# Generalization of Parallel Computing Architectures, Multi-Agent Architectures, and Cellular Automata

This question is for resource or explanation generalizing or simplifying the ideas of parallel computers, cellular automata, and multi-agent architectures. I am interested in the requirements for simulating a parallel architecture on a standard computer. Specifically, what the components are and the basic algorithm is for doing so. But it seems like there is no standard model of parallelism, and it seems related to cellular automata and multi-agent architectures.

First, from Wikipedia:

Parallel computing is closely related to concurrent computing—they are frequently used together, and often conflated, though the two are distinct: it is possible to have parallelism without concurrency (such as bit-level parallelism), and concurrency without parallelism (such as multitasking by time-sharing on a single-core CPU).

I am not sure if I am considering concurrency vs. parallelism, or if I need bit-level, data-level, or task-level parallelism. I am also confused by all the many parallel architecture types, so not sure what to pick. Which is why this question is about the different parallel architecture types.

Some notes:

In terms of data:

• SISD: Single Instruction Single Data (standard sequential computer)
• SIMD: Single Instruction Multiple Data (gpu, same instruction but each processor has its own data)
• MISD: Multiple Instruction Single Data (don't know why you would need this, not really interested)
• MIMD: Multiple Instruction Multiple Data (each processor executes its own program)

In terms of memory:

• UMA: Uniform Memory Access (processors share memory)
• NUMA: Non-Uniform Memory Access (each processor has its own memory).

In terms of parallelism:

• ILP: Instruction-Level Parallelism (multiple instructions from single instruction stream evaluated concurrently)
• DLP: Data-Level Parallelism (single instruction on different data)

https://computing.llnl.gov/tutorials/parallel_comp/parallelClassifications.pdf

My conception/working definition of parallelism for this context is a machine with many processors all working on the same underlying set of data (the same underlying model, i.e. a shared memory), similar to how one might think of the brain doing, where each neuron is a processor, or how a cellular automaton works, where each cell is a processor.

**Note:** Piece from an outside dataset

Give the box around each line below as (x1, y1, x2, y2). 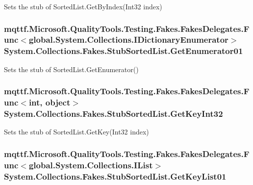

What I am not sure about (and what this question is partly asking about) is how these processors are related to each other (i.e. how they communicate with each other).

Essentially, I would like for all processors to perform a "memory read" at the same time (used to perform their next operation), and then afterward a "memory write" at the same time (the result of the operation), so that during the memory read, they all read from the same memory state before anyone has modified the memory for that time step. In addition, I don't want the parallelism to necessarily be "scaling up", where every processor is doing the exact same thing. I would like for each processor to be doing its own thing, whether or not that means doing the same thing as another processor.

The question is, how to model such a system. If that is too broad of a question, then a resource/reference request for a description on how to model it. Not sure if it is as extreme as a multi-agent architecture.

To summarize, it seems there are 3 related things that all have roughly the same structure:

• Parallel Computers.
• Multi-Agent Architectures.
• Cellular Automata.

They all have:

• Processors $P$
• Memories $M$
• Data $D$
• Instructions $I$
• Signal/event/message passing $S$

I am wondering if there is one general model of all of these, and what it is. Or if not an explanation, a resource explaining a simplified version.